Thalidomide is a relatively new addition to the armory in the treatment of GIAD, with the placebo-controlled randomized trial published by Chen et al[19] in The New England Journal of Medicine providing the catalyst sparking further research into the area of treatment of GIAD. In their multi-center, double-blind, randomized, placebo-controlled trial, they were able to demonstrate an ‘effective response’ to thalidomide in patients with GIAD, defined as a reduction of at least 50% in the number of bleeding episodes in the year post thalidomide treatment. Similarly to the presented study by Sun et al[8], patients with cirrhosis or renal failure were excluded in the treatment group highlighting a similarity in patient cohorts. Further meta-analysis data has reinforced these findings, with Song et al[20] reporting on an improved mean change in haemoglobin levels without severe adverse effects in those treated with thalidomide for GIAD. Outside of Asia, the literature pertaining to the use of thalidomide in GIAD is limited to case series and as such this does pose a potential future research direction in the field of GIAD pharmacotherapy[18].
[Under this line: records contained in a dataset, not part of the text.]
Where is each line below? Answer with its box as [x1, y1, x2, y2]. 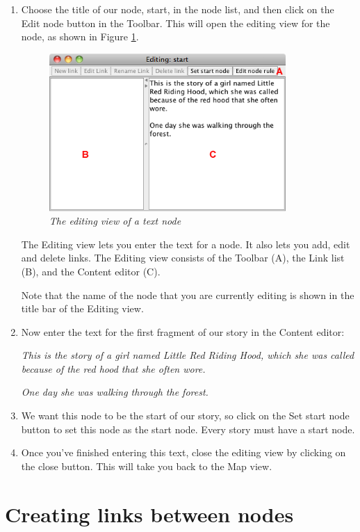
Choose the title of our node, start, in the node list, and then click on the [21, 2, 334, 16]
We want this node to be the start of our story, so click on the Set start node [21, 408, 350, 423]
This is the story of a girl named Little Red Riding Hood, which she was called [21, 348, 354, 362]
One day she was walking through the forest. [21, 385, 208, 399]
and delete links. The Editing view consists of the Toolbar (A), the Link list [21, 250, 345, 265]
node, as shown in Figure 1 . [21, 29, 139, 44]
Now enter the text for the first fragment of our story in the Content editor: [21, 324, 345, 339]
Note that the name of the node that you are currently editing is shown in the [21, 287, 354, 302]

Bevacizumab, a humanized anti-VEGF monoclonal antibody that bind specifically to VEGF thus negating its action on endothelial VEGF receptors, has previously demonstrated efficacy in the treatment of gastric antral vascular ectasia and hereditary haemorrhagic telangiectasia[21-23]. In the case of GIAD, studies are limited to case reports, case series and small retrospective studies, however based on limited studies with small sample sizes and likely publication bias, preliminary data is promising with a reduction in red cell transfusion requirements and the need for endoscopic procedures[21,24,25]. Given the limited evidence along with the risk of thromboembolism, bowel perforation, nephropathy and bleeding, it is difficult to justify the use of bevacizumab outside the realm of the research setting and as such further prospective randomized controlled trials need to be undertaken prior to its routine use in patients with GIAD.